TASK PROMPT:
Look through the listing below for the line with "components, or your fridge indicates a" and the line with "reading the questions carefully and". Copy both, along with every line between them, exactly and with no pictures.

AVAILABLE DATA:
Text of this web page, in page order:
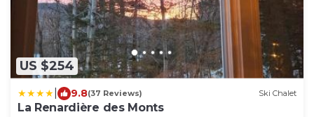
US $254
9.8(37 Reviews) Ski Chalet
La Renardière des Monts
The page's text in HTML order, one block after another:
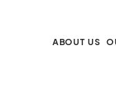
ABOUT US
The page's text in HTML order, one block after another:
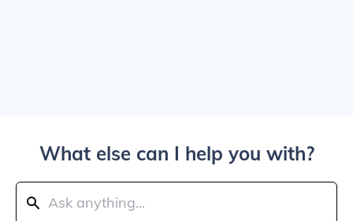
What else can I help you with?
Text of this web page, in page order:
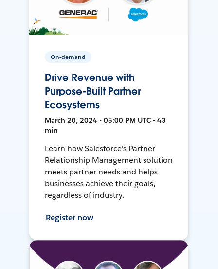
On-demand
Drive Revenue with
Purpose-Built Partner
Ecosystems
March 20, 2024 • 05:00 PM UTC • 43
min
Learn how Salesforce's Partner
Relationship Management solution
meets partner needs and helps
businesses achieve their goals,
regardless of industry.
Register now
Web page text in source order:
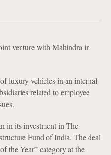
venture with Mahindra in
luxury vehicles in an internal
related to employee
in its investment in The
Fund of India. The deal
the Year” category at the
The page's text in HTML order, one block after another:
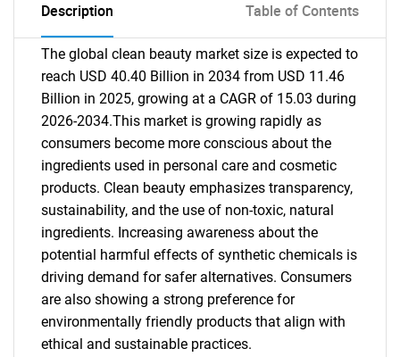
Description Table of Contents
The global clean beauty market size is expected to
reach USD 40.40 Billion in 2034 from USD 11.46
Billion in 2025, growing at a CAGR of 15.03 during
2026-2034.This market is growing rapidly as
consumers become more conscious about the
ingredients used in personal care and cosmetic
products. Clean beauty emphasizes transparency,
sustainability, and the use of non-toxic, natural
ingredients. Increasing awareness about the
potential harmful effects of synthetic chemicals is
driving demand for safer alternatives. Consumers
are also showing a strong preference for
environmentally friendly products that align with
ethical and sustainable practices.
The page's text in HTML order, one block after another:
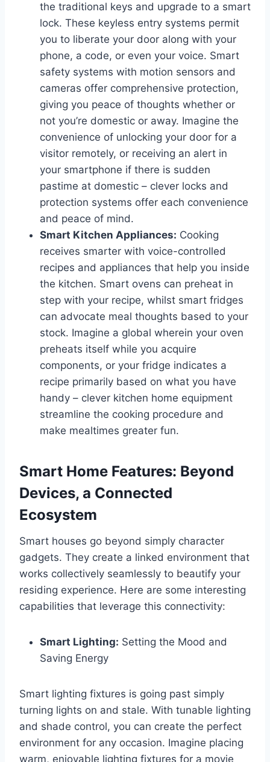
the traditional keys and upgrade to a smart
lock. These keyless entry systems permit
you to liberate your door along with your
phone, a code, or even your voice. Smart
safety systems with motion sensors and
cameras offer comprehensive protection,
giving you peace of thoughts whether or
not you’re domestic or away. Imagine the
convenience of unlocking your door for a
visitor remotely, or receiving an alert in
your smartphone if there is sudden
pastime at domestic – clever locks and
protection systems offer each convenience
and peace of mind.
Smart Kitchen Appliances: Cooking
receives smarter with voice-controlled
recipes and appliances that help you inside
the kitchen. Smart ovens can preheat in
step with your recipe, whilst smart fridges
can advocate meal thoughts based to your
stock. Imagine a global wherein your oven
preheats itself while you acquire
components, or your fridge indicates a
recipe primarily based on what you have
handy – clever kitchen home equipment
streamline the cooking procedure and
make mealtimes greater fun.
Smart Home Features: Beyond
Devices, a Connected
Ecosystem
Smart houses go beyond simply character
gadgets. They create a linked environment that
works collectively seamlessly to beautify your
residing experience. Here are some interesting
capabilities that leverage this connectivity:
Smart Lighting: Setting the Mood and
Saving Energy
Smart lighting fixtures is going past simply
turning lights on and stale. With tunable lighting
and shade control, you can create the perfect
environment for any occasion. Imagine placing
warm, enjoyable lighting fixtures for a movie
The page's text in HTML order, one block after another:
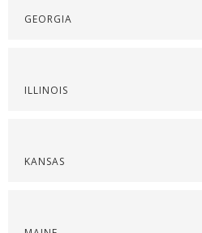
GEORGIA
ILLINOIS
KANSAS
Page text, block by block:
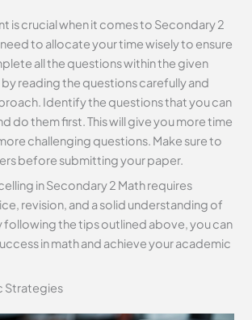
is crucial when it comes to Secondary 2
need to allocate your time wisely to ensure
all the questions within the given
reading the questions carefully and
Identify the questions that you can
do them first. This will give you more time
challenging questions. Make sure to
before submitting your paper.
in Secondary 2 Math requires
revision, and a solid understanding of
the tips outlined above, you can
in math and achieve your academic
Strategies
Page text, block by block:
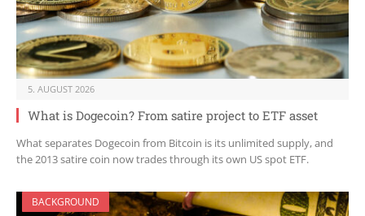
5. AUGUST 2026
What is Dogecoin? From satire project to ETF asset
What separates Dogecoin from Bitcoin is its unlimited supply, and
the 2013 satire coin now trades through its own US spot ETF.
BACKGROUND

* * *

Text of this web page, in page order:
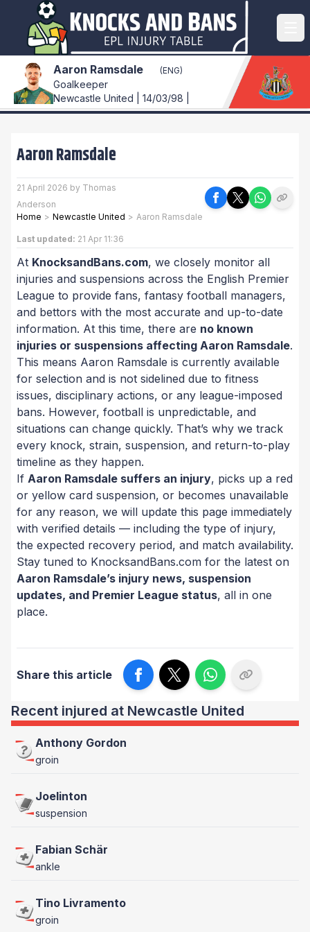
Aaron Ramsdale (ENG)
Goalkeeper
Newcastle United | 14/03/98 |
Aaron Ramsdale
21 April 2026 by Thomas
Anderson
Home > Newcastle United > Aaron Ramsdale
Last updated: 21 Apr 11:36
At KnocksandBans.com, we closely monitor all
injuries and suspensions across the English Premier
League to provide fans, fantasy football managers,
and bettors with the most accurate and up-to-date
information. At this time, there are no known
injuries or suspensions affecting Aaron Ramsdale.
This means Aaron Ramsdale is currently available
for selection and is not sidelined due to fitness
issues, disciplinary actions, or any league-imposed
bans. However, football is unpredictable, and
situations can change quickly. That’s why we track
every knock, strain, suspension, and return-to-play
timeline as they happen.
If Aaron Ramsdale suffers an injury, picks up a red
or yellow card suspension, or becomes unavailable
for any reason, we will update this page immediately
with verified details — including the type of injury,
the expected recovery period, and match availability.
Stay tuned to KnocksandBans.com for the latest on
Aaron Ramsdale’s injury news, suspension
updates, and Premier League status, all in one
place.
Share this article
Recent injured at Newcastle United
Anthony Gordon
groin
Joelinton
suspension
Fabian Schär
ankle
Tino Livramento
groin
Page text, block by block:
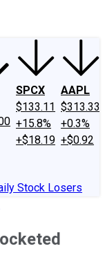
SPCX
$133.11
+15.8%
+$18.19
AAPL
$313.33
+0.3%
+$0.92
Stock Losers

EXERCISE RESPONSE:
components, or your fridge indicates a
recipe primarily based on what you have
handy – clever kitchen home equipment
streamline the cooking procedure and
make mealtimes greater fun.
Smart Home Features: Beyond
Devices, a Connected
Ecosystem
Smart houses go beyond simply character
gadgets. They create a linked environment that
works collectively seamlessly to beautify your
residing experience. Here are some interesting
capabilities that leverage this connectivity:
Smart Lighting: Setting the Mood and
Saving Energy
Smart lighting fixtures is going past simply
turning lights on and stale. With tunable lighting
and shade control, you can create the perfect
environment for any occasion. Imagine placing
warm, enjoyable lighting fixtures for a movie
The page's text in HTML order, one block after another:
GEORGIA
ILLINOIS
KANSAS
Page text, block by block:
is crucial when it comes to Secondary 2
need to allocate your time wisely to ensure
all the questions within the given
reading the questions carefully and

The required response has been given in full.